President Obama’s June 15 decree freeing at least 800,000 young illegal immigrants from possible deportation should be debated far more on executive overreach than on problems resulting from years of poor policing of the nation’s borders. As predicted by many, the loose immigration policies resulted in additional problems (crime, welfare, polarization, young immigrants, etc.). It also created a crisis, something always presenting an opportunity for aspiring power seekers of power to do some more damage.
The more fundamental issue that should be uppermost in the minds of people who care about freedom isn’t the plight of those children of illegal immigrants who have committed no crime. Instead, it should be: Where does a President derive power to make law? Frame it another way and ask: How much longer will the legislative and judicial branches permit Presidents to ignore constitutional restraints on what they are permitted to do?
The latest action by President Obama granting a form of amnesty to so many brought to mind a remarkable column penned in 1999 by Clinton-era Secretary of Labor Robert Reich. Addressing concerns that the imminent impeachment trial of President Clinton would deadlock Congress and destroy any opportunities to address other issues, Reich’s column contained the headline, “Trial ties up Senate? Don’t Worry, Congress is irrelevant.” Yes, irrelevant.

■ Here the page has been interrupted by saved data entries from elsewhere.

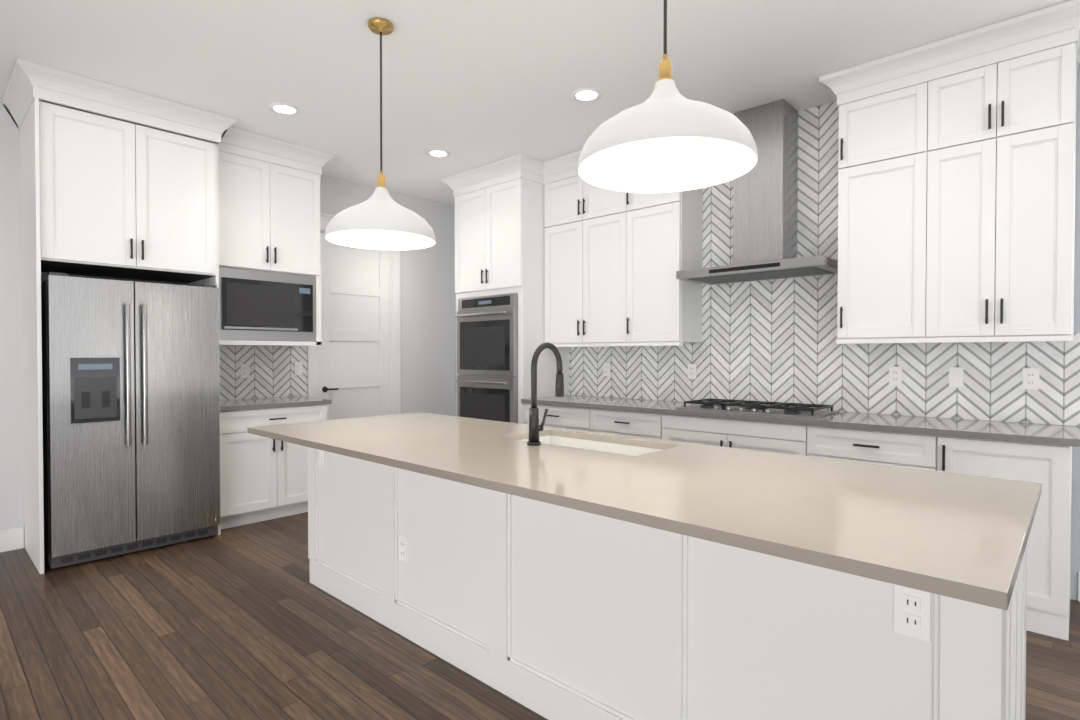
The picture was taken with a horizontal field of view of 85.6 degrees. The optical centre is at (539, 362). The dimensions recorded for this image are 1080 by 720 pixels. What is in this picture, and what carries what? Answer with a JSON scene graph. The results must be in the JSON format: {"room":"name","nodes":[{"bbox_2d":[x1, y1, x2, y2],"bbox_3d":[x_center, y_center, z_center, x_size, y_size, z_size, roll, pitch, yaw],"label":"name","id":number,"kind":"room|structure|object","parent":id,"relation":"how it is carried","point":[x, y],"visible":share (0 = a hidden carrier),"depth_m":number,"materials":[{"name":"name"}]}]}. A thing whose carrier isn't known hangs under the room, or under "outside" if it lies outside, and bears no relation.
{"room":"kitchen","nodes":[
{"label":"kitchen","id":0,"kind":"room"},
{"bbox_2d":[0,99,454,547],"bbox_3d":[-4.423,-0.226,2.975,0.150,2.970,10.000,1,1,43],"label":"wall","id":1,"kind":"structure","parent":0,"point":[427,285],"depth_m":5.74,"materials":[{"name":"white paint"}]},
{"bbox_2d":[240,364,248,377],"bbox_3d":[-2.492,0.072,4.925,0.008,0.115,0.070,1,1,43],"label":"outlet","id":2,"kind":"object","parent":1,"relation":"attached to","point":[244,370],"visible":1,"depth_m":4.92,"materials":[{"name":"white plastic"}]},
{"bbox_2d":[295,362,301,374],"bbox_3d":[-2.179,0.058,5.262,0.009,0.115,0.070,1,1,43],"label":"outlet","id":3,"kind":"object","parent":1,"relation":"attached to","point":[298,368],"visible":1,"depth_m":5.26,"materials":[{"name":"white plastic"}]},
{"bbox_2d":[318,232,389,419],"bbox_3d":[-1.798,0.001,5.700,0.080,2.426,0.770,1,1,43],"label":"pantry door","id":4,"kind":"structure","parent":1,"relation":"in","point":[354,365],"depth_m":5.70,"materials":[{"name":"white wood"}]},
{"bbox_2d":[307,213,400,414],"bbox_3d":[-1.835,-0.081,5.733,0.190,2.605,1.040,1,1,43],"label":"door frame","id":5,"kind":"structure","parent":1,"relation":"attached to","point":[395,361],"depth_m":5.98,"materials":[{"name":"white wood"}]},
{"bbox_2d":[442,153,545,301],"bbox_3d":[-0.301,-1.174,5.463,1.064,1.138,0.718,1,1,43],"label":"upper cabinet","id":6,"kind":"object","parent":0,"relation":"attached to","point":[500,211],"depth_m":5.15,"materials":[{"name":"white wood"}]},
{"bbox_2d":[455,293,517,422],"bbox_3d":[-0.319,0.050,5.460,0.771,1.304,0.677,1,1,43],"label":"double wall oven","id":7,"kind":"object","parent":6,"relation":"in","point":[487,357],"visible":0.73,"depth_m":5.21,"materials":[{"name":"grey metal"}]},
{"bbox_2d":[0,0,1069,205],"bbox_3d":[-1.463,-1.734,0.887,13.000,0.100,11.000,1,1,43],"label":"ceiling","id":8,"kind":"structure","parent":0,"point":[469,84],"depth_m":3.28,"materials":[{"name":"white paint"}]},
{"bbox_2d":[269,103,299,115],"bbox_3d":[-1.739,-1.721,3.970,0.196,0.008,0.196,1,1,43],"label":"recessed light","id":9,"kind":"object","parent":8,"relation":"in","point":[285,109],"visible":1,"depth_m":3.96,"materials":[{"name":"white plastic"}]},
{"bbox_2d":[325,17,435,250],"bbox_3d":[-0.807,-1.164,2.961,0.544,1.094,0.544,1,1,43],"label":"pendant light","id":10,"kind":"object","parent":8,"relation":"hanging from","point":[380,218],"visible":1,"depth_m":2.91,"materials":[{"name":"white metal"}]},
{"bbox_2d":[426,149,449,157],"bbox_3d":[-0.845,-1.732,4.845,0.196,0.008,0.196,1,1,43],"label":"recessed light","id":11,"kind":"object","parent":8,"relation":"in","point":[437,153],"visible":1,"depth_m":4.84,"materials":[{"name":"white"}]},
{"bbox_2d":[571,88,601,101],"bbox_3d":[0.299,-1.718,3.755,0.196,0.008,0.196,1,1,43],"label":"recessed light","id":12,"kind":"object","parent":8,"relation":"in","point":[586,95],"visible":1,"depth_m":3.75,"materials":[{"name":"white"}]},
{"bbox_2d":[577,0,757,192],"bbox_3d":[0.389,-1.148,1.809,0.544,1.094,0.544,1,1,43],"label":"pendant light","id":13,"kind":"object","parent":8,"relation":"hanging from","point":[666,136],"visible":1,"depth_m":1.89,"materials":[{"name":"white metal"}]},
{"bbox_2d":[0,512,1079,719],"bbox_3d":[-1.463,1.336,0.928,13.000,0.100,11.000,1,1,43],"label":"floor","id":14,"kind":"structure","parent":0,"point":[247,622],"depth_m":2.56,"materials":[{"name":"brown wood"}]},
{"bbox_2d":[2,58,235,573],"bbox_3d":[-2.836,-0.239,3.995,0.778,2.968,1.166,1,1,43],"label":"cabinet","id":15,"kind":"object","parent":14,"relation":"on","point":[101,196],"visible":1,"depth_m":3.71,"materials":[{"name":"white wood"}]},
{"bbox_2d":[41,272,219,568],"bbox_3d":[-2.813,0.353,3.995,0.770,1.783,0.925,1,1,43],"label":"refrigerator","id":16,"kind":"object","parent":14,"relation":"on","point":[131,416],"visible":0.98,"depth_m":3.70,"materials":[{"name":"grey metal"}]},
{"bbox_2d":[214,127,334,528],"bbox_3d":[-2.219,-0.249,4.759,0.647,2.968,0.951,1,1,43],"label":"tall cabinet","id":17,"kind":"object","parent":14,"relation":"on","point":[268,204],"visible":0.73,"depth_m":4.57,"materials":[{"name":"white wood"}]},
{"bbox_2d":[219,267,315,340],"bbox_3d":[-2.280,-0.440,4.716,0.515,0.537,0.762,1,1,43],"label":"microwave","id":18,"kind":"object","parent":17,"relation":"in","point":[254,305],"visible":0.92,"depth_m":4.54,"materials":[{"name":"grey metal"}]},
{"bbox_2d":[308,448,1027,719],"bbox_3d":[0.095,0.827,2.567,3.107,0.874,0.824,1,1,43],"label":"kitchen island","id":19,"kind":"object","parent":14,"relation":"on","point":[562,574],"depth_m":1.85,"materials":[{"name":"white wood"}]},
{"bbox_2d":[318,449,324,466],"bbox_3d":[-1.214,0.520,3.232,0.070,0.115,0.009,1,1,43],"label":"outlet","id":20,"kind":"object","parent":19,"relation":"attached to","point":[321,457],"visible":0.75,"depth_m":3.22,"materials":[{"name":"white plastic"}]},
{"bbox_2d":[399,534,407,562],"bbox_3d":[-0.633,0.862,2.697,0.070,0.115,0.008,1,1,43],"label":"outlet","id":21,"kind":"object","parent":19,"relation":"attached to","point":[403,548],"visible":1,"depth_m":2.69,"materials":[{"name":"white plastic"}]},
{"bbox_2d":[247,412,1041,611],"bbox_3d":[-0.022,0.376,2.464,3.205,0.030,1.120,1,1,43],"label":"island countertop","id":22,"kind":"structure","parent":19,"relation":"on","point":[963,538],"depth_m":1.66,"materials":[{"name":"beige stone"}]},
{"bbox_2d":[527,342,563,445],"bbox_3d":[0.047,0.135,2.575,0.111,0.446,0.221,1,1,43],"label":"faucet","id":23,"kind":"object","parent":22,"relation":"on","point":[535,427],"visible":1,"depth_m":2.52,"materials":[{"name":"black metal"}]},
{"bbox_2d":[511,432,662,455],"bbox_3d":[0.210,0.503,2.653,0.794,0.254,0.394,1,1,43],"label":"sink","id":24,"kind":"object","parent":22,"relation":"in","point":[544,437],"depth_m":2.84,"materials":[{"name":"white ceramic"}]},
{"bbox_2d":[894,584,930,641],"bbox_3d":[0.843,0.566,1.322,0.070,0.115,0.008,1,1,43],"label":"outlet","id":25,"kind":"object","parent":19,"relation":"attached to","point":[912,612],"visible":0.88,"depth_m":1.32,"materials":[{"name":"white plastic"}]},
{"bbox_2d":[521,395,1079,640],"bbox_3d":[1.334,0.785,4.017,3.497,0.920,0.649,1,1,43],"label":"base cabinet","id":26,"kind":"object","parent":14,"relation":"on","point":[1037,453],"visible":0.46,"depth_m":3.08,"materials":[{"name":"white wood"}]},
{"bbox_2d":[675,398,838,418],"bbox_3d":[1.438,0.316,3.905,0.910,0.080,0.500,1,1,43],"label":"gas cooktop","id":27,"kind":"object","parent":26,"relation":"in","point":[794,410],"visible":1,"depth_m":3.80,"materials":[{"name":"grey metal"}]},
{"bbox_2d":[454,44,1079,599],"bbox_3d":[2.695,-0.231,3.290,10.150,2.970,0.150,1,1,43],"label":"wall","id":28,"kind":"structure","parent":0,"point":[1076,474],"depth_m":3.07,"materials":[{"name":"grey paint"}]},
{"bbox_2d":[534,150,702,345],"bbox_3d":[0.647,-0.945,4.773,1.431,1.578,0.428,1,1,43],"label":"upper cabinet","id":29,"kind":"object","parent":28,"relation":"attached to","point":[565,252],"depth_m":4.64,"materials":[{"name":"white wood"}]},
{"bbox_2d":[676,99,837,284],"bbox_3d":[1.482,-1.152,3.951,0.975,1.141,0.490,1,1,43],"label":"range hood","id":30,"kind":"object","parent":28,"relation":"attached to","point":[765,208],"visible":0.88,"depth_m":3.90,"materials":[{"name":"metal"}]},
{"bbox_2d":[569,101,1079,425],"bbox_3d":[1.553,-0.703,4.235,3.498,2.048,0.009,1,1,43],"label":"tile backsplash","id":31,"kind":"structure","parent":28,"relation":"attached to","point":[773,340],"depth_m":3.95,"materials":[{"name":"tile"}]},
{"bbox_2d":[603,363,609,375],"bbox_3d":[0.586,0.065,5.131,0.070,0.115,0.008,1,1,43],"label":"outlet","id":32,"kind":"object","parent":31,"relation":"attached to","point":[606,369],"visible":1,"depth_m":5.13,"materials":[{"name":"white plastic"}]},
{"bbox_2d":[688,364,695,378],"bbox_3d":[1.191,0.072,4.569,0.070,0.115,0.008,1,1,43],"label":"outlet","id":33,"kind":"object","parent":31,"relation":"attached to","point":[691,371],"visible":1,"depth_m":4.57,"materials":[{"name":"white plastic"}]},
{"bbox_2d":[889,366,901,384],"bbox_3d":[2.209,0.085,3.623,0.070,0.115,0.008,1,1,43],"label":"outlet","id":34,"kind":"object","parent":31,"relation":"attached to","point":[895,375],"visible":1,"depth_m":3.62,"materials":[{"name":"white plastic"}]},
{"bbox_2d":[949,367,963,386],"bbox_3d":[2.436,0.088,3.412,0.070,0.115,0.009,1,1,43],"label":"light switch","id":35,"kind":"object","parent":31,"relation":"attached to","point":[956,376],"visible":1,"depth_m":3.41,"materials":[{"name":"white plastic"}]},
{"bbox_2d":[1022,368,1038,389],"bbox_3d":[2.682,0.091,3.184,0.070,0.115,0.008,1,1,43],"label":"outlet","id":36,"kind":"object","parent":31,"relation":"attached to","point":[1030,378],"visible":1,"depth_m":3.18,"materials":[{"name":"white plastic"}]},
{"bbox_2d":[819,0,1079,343],"bbox_3d":[2.275,-0.911,3.262,1.228,1.606,0.426,1,1,43],"label":"upper cabinet","id":37,"kind":"object","parent":28,"relation":"attached to","point":[956,182],"visible":1,"depth_m":3.11,"materials":[{"name":"white wood"}]},
{"bbox_2d":[1078,572,1079,601],"bbox_3d":[4.594,1.202,1.431,4.810,0.155,0.016,1,1,43],"label":"baseboard","id":38,"kind":"structure","parent":28,"relation":"attached to","point":[1078,572],"depth_m":3.06,"materials":[{"name":"white wood"}]}
]}

Claiming that Congress was almost dormant, Reich offered, “America’s domestic policy is being run by Alan Greenspan and the Federal Reserve.” He added that “America’s foreign policy is now being run by the International Monetary Fund with some coaching from the Treasury Department.” And, for good measure, he noted that “when the president decides to go to war, he no longer needs a declaration of war from Congress, he just calls up a few generals ... and sends in the bombers.”